# John Clarke pics from UKBFF Dorchester



## Tinytom (Sep 16, 2005)

Here's some pics of John from yesterday

Much inproved from last year and even though he was not contested I think that anyone in that class would have had their hands full.

We all had dinner afterwards and John was very pleased with how he looked.

Unfortunately the show was not very well attended which was a shame seeing as all the class winners got a years sponsorship from DOrian Yates supplements which equates to about £3000.

One thing I was a bit suprised at is that the show did an Overall trophy ONLY for the CLassic Classes.

But of a kick in the teeth for the other guys. Considering the poor attendance at the show I hope that next year there will be an overall for ALL male athletes or I doubt many will attend.

Personally if I had done this show as originally planned I would have been well p*ssed off to have travelled all that way and not even get a shot at the overall trophy.


----------



## The_Kernal (Apr 5, 2008)

He looks awsome. Congrate to him

what class did he do?? Kev.

Ps tom good look for your show.


----------



## pitbull1436114521 (Dec 19, 2006)

looking good !

Well done John.

S


----------



## Tommo1436114510 (Feb 13, 2006)

Hello John

You look great in the pics, back looks awesome

Shame the show was a bit of a let down but congrats anyway.

Bring on the British!!!


----------



## Beklet (May 13, 2005)

:thumb: Looking pretty damn impressive!!!


----------



## clarkey (Feb 11, 2007)

Thanks for the comments everyone I have been totally shocked with the well wishes and it has really given me a massive lift. This board has some great memebers and I cant thank you all enough for your kind words it does make a massive difference.

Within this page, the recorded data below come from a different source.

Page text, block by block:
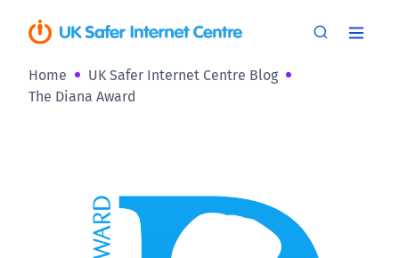
Home
UK Safer Internet Centre Blog
The Diana Award
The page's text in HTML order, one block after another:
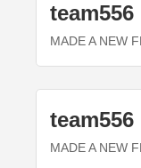
team556
MADE A NEW
team556
MADE A NEW
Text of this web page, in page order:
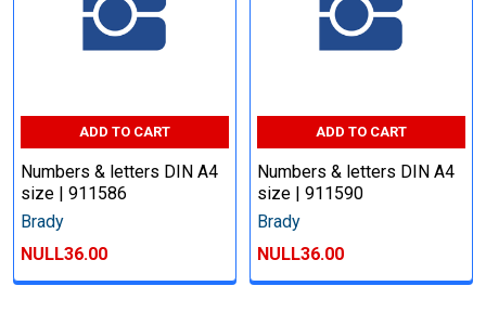
ADD TO CART
Numbers & letters DIN A4
size | 911586
Brady
NULL36.00
ADD TO CART
Numbers & letters DIN A4
size | 911590
Brady
NULL36.00
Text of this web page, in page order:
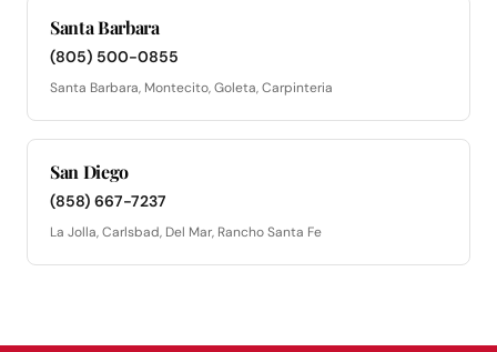
Santa Barbara
(805) 500-0855
Santa Barbara, Montecito, Goleta, Carpinteria
San Diego
(858) 667-7237
La Jolla, Carlsbad, Del Mar, Rancho Santa Fe
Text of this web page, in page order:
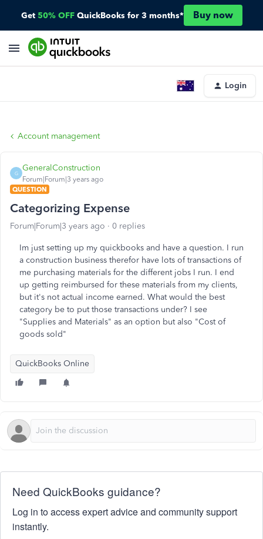
Get 50% OFF QuickBooks for 3 months* Buy now
Login
Account management
G
GeneralConstruction
Forum|Forum|3 years ago
QUESTION
Categorizing Expense
Forum|Forum|3 years ago 0 replies
Im just setting up my quickbooks and have a question. I run
a construction business therefor have lots of transactions of
me purchasing materials for the different jobs I run. I end
up getting reimbursed for these materials from my clients,
but it's not actual income earned. What would the best
category be to put those transactions under? I see
"Supplies and Materials" as an option but also "Cost of
goods sold"
QuickBooks Online
Need QuickBooks guidance?
Log in to access expert advice and community support
instantly.
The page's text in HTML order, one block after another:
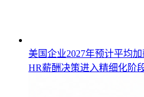
美国企业2027年预计平均加
HR薪酬决策进入精细化阶
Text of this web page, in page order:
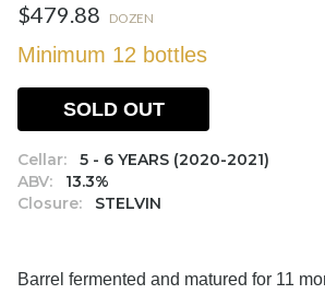
$479.88 DOZEN
Minimum 12 bottles
Cellar:
5 - 6 YEARS (2020-2021)
ABV:
13.3%
Closure:
STELVIN
SOLD OUT
Barrel fermented and matured for 11
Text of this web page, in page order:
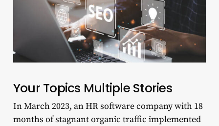
Your Topics Multiple Stories
In March 2023, an HR software company with 18
months of stagnant organic traffic implemented
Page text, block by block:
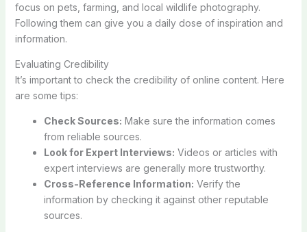
focus on pets, farming, and local wildlife photography.
Following them can give you a daily dose of inspiration and
information.
Evaluating Credibility
It’s important to check the credibility of online content. Here
are some tips:
Check Sources: Make sure the information comes
from reliable sources.
Look for Expert Interviews: Videos or articles with
expert interviews are generally more trustworthy.
Cross-Reference Information: Verify the
information by checking it against other reputable
sources.
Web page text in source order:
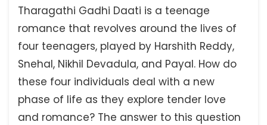
Tharagathi Gadhi Daati is a teenage
romance that revolves around the lives of
four teenagers, played by Harshith Reddy,
Snehal, Nikhil Devadula, and Payal. How do
these four individuals deal with a new
phase of life as they explore tender love
and romance? The answer to this question
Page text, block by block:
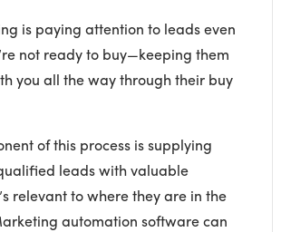
is paying attention to leads even
not ready to buy—keeping them
you all the way through their buy
of this process is supplying
leads with valuable
relevant to where they are in the
automation software can
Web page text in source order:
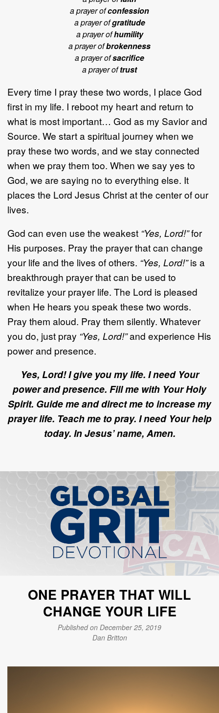
a prayer ofconfession
a prayer ofgratitude
a prayer ofhumility
a prayer ofbrokenness
a prayer ofsacrifice
a prayer oftrust
Every time I pray these two words, I place God
first in my life. I reboot my heart and return to
what is most important… God as my Savior and
Source. We start a spiritual journey when we
pray these two words, and we stay connected
when we pray them too. When we say yes to
God, we are saying no to everything else. It
places the Lord Jesus Christ at the center of our
lives.
God can even use the weakest “Yes, Lord!”for
His purposes. Pray the prayer that can change
your life and the lives of others. “Yes, Lord!”is a
breakthrough prayer that can be used to
revitalize your prayer life. The Lord is pleased
when He hears you speak these two words.
Pray them aloud. Pray them silently. Whatever
you do, just pray “Yes, Lord!”and experience His
power and presence.
Yes, Lord! I give you my life. I need Your
power and presence. Fill me with Your Holy
Spirit. Guide me and direct me to increase my
prayer life. Teach me to pray. I need Your help
today. In Jesus’ name, Amen.
ONE PRAYER THAT WILL
CHANGE YOUR LIFE
Published on December 25, 2019
Dan Britton
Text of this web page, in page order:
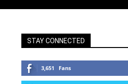
STAY CONNECTED
3,651 Fans
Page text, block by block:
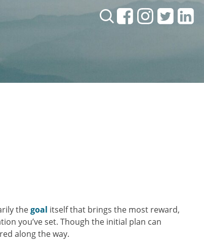
thegoal itself that brings the most reward,
you’ve set. Though the initial plan can
along the way.
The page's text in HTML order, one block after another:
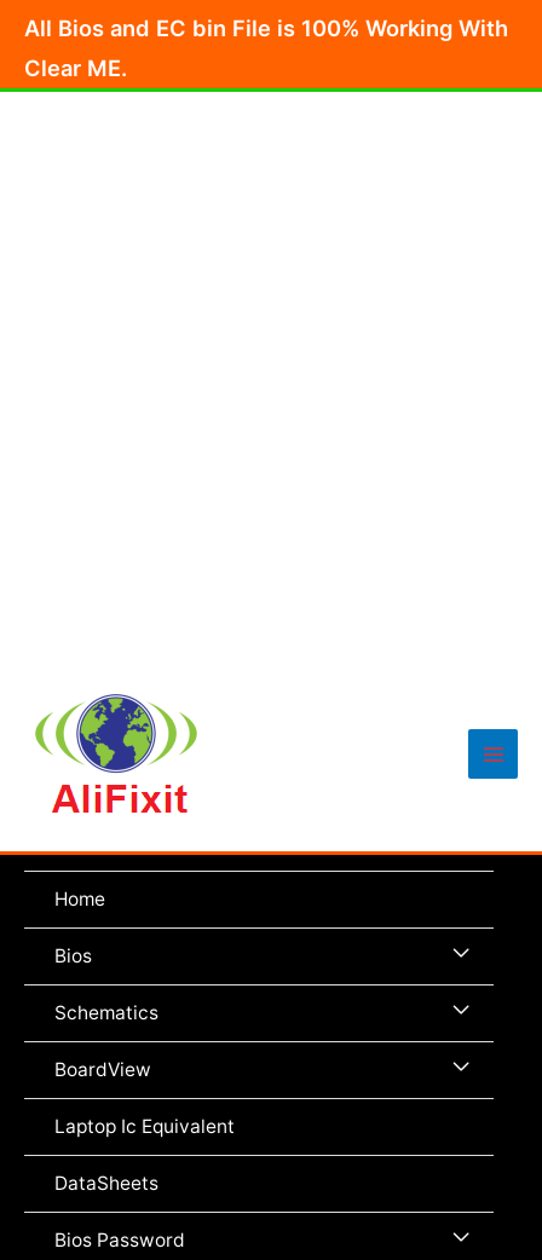
content
All Bios and EC bin File is 100% Working With
Clear ME.
Main
Home
Bios Menu
Toggle
Schematics Menu
Toggle
BoardView Menu
Laptop Ic Equivalent
DataSheets
Bios Password Menu
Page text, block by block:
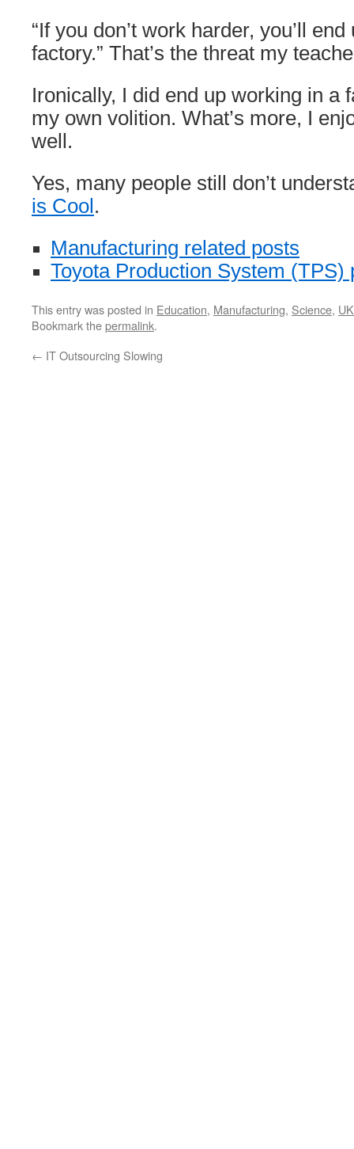
“If you don’t work harder, you’ll
factory.” That’s the threat my
Ironically, I did end up working in
my own volition. What’s more, I
well.
Yes, many people still don’t
is Cool .
Manufacturing related posts
Toyota Production System (TPS)
This entry was posted in Education, Manufacturing, Science, UK
Bookmark thepermalink.
← IT Outsourcing Slowing
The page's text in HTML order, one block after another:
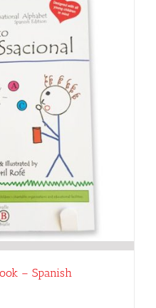
– Spanish
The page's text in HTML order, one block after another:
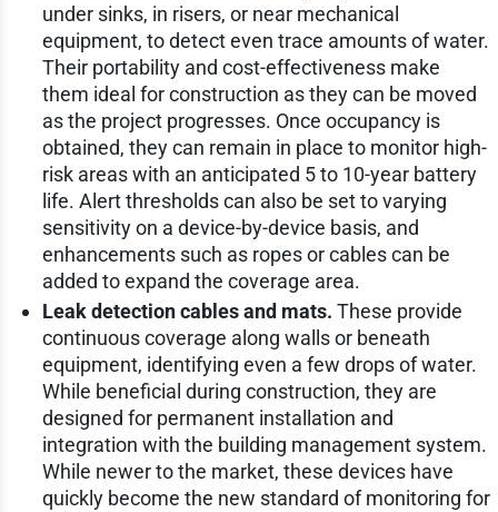
under sinks, in risers, or near mechanical
equipment, to detect even trace amounts of water.
Their portability and cost-effectiveness make
them ideal for construction as they can be moved
as the project progresses. Once occupancy is
obtained, they can remain in place to monitor high-
risk areas with an anticipated 5 to 10-year battery
life. Alert thresholds can also be set to varying
sensitivity on a device-by-device basis, and
enhancements such as ropes or cables can be
added to expand the coverage area.
Leak detection cables and mats. These provide
continuous coverage along walls or beneath
equipment, identifying even a few drops of water.
While beneficial during construction, they are
designed for permanent installation and
integration with the building management system.
While newer to the market, these devices have
quickly become the new standard of monitoring for
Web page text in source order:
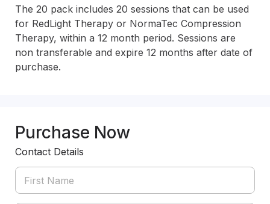
The 20 pack includes 20 sessions that can be used
for RedLight Therapy or NormaTec Compression
Therapy, within a 12 month period. Sessions are
non transferable and expire 12 months after date of
purchase.
Purchase Now
Contact Details
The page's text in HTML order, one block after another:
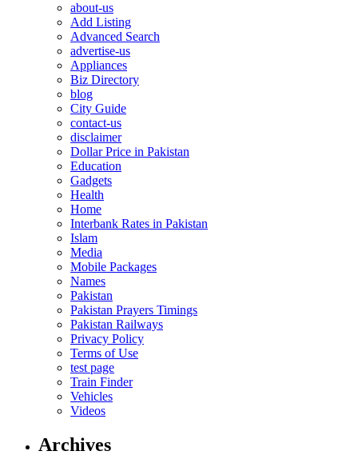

I was really pleased with the way I looked yesterday, BIG thank you to Tom he was a massive help. He has guided my prep from start to finish and yesterday he checked on me constantly from the beginning of the day (despite having an exam) right through to the show and it worked a treat. Each bit of Toms advice was bang on and my condition got better and better over the last 48 hrs before the show, despite me 5hitting myself eating my HUGE pre night show meal with a pint of coke as instructed by the man himself:tongue:

I was dissapointed with the turnout yesterday especially as I worked so hard for the show and wanted to be up against a large class BUT I have to take the positives which are:

1. One year ago I came 2nd in a show and got honest feedback from a couple of the judges afterwards to see where I could of improved. Both gave me honest Constructive advice and told me that my back was very weak and really let me down which I totally agree with. The last year I have worked on this area and was really happy when I saw the pics yesterday and I got some very good feedback from people who I have massive respect for and tell it like it is.

2. I was really happy with my condition and I now know what works best for me which me and Tom can use for the British finals. However last night I took in around another 700 grams carbs yesterday and I look even tighter this am especially around my glutes amazing what a x3 protein bars, 4 cans of coke, large mixed grill, apple crumble and custard and a cheese cake can do for you 

3. I have qualified for the Britain which means I can now have a crack at the best in my class.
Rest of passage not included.